43 comments, Last at 11 Sep 2019, 2:19pm

A couple of typos:

Also, I assume Matt Ryan's comment was supposed to say:  "finishing third in DYAR behind Dak Prescott and Matthew Stafford."

### 2Nifty Gini analysis. Well…

Nifty Gini analysis. Well done.

You could do a similar analysis of pass DYAR concentration among plays for QBs, within a game or for a season. A high Gini would indicate explosive or explosively bad play. A low one would be for consistent grinding, death by a thousand cuts QBs. Your fine Mariota observation would be quantified.

### 3I'm a terrible person. I…

I'm a terrible person. I always scan the qb list starting from the bottom.

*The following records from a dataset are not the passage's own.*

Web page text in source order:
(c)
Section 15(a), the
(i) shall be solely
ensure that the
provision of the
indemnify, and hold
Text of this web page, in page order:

### 4This week it was a must

As the last name was such a train wreck.

### 5Train wrecks are…

Train wrecks are entertaining as hell!

...like I said, I'm terrible.....

### 6You're just from MInnesota. …

You're just from MInnesota.

Thank god for you, too. You, Cleveland, and Chicago give Lions fans something to laugh at.

### 35I was pleasantly surprised to see Miami not at the bottom

After opponent adjustment Fitzpatrick will probably grade out as middle of the pack for last week. Which is sort of mind blowing given the performance of the team around him. He's probably Miami's only hope for sneaking a game from someone this season.

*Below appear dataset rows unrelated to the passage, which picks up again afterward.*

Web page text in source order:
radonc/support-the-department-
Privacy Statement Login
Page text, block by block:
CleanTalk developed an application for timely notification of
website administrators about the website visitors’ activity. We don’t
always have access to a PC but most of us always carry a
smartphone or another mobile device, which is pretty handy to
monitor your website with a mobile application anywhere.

### 7The problem with Gini is it…

The problem with Gini is it's just a distribution number. There's no indication what the platonic ideal value is. A population where all values are zero also has a totally even distribution.

It would be interesting to track, although I suspect you'll find dissimilar teams with similar Gini coefficients for disparate reasons. Embarrassments of wealth look a lot like the distribution of plain old embarrassments.

### 10Poor Miles Sanders. He had a…

Poor Miles Sanders. He had a touchdown run called back on a very bad holding call by the officials. He'll bounce back. Looked good in pass protection too.

### 11I'm really surprised DeSean…

I'm really surprised DeSean Jackson's not in the top 5, considering DYAR's a counting stat. Yeah, he had 3 negative plays (2 incompletions and a 3 yard loss) and probably 1 neutral play (5 yard gain on 3rd and 10) but the remaining 6 targets were 11-yard gain on 2nd and 10, 9 yard gain on 3rd and 3, 51 yard TD on 3rd and 10, 53 yard TD on 3rd and 10, 19 yard gain on 3rd and 9, and 9 yard gain on 3rd and 4. That collection seems objectively better (and higher volume) than #4 and #5 in that list, so it's kindof surprising that the negative plays would be enough to outweigh it.

### 14Field Position

"1 neutral play (5 yard gain on 3rd and 10)" - in the DYAR formula this is a failed completion and results in -DYAR;

Connected Rant:

This kind of play to me is indicative of one of the most difficult things in watching and commenting on football right now - what is field position really worth. In some games I have the subjective perception that yards basically don't matter because the distance between your own 15 and the opponents 35 simply represents a clock requirement and an opportunity for the offense to make a bad mistake (the two NE/KC games last year had this perception) - in other games it's clear that recovering some field position makes a real difference to win% as yards & first downs are hard to get (the super bowl was like this, Jets-Bills was like this on Sunday). It's made worse because I think how a game is being called with respect to PI and other week-to-week variance mean as much to this as does opponent adjustment. It makes it hard to know what your watching in the first half of a game let alone when trying to objectively evaluate a players performance, though the opponent adjustments that come later in the year definitely help.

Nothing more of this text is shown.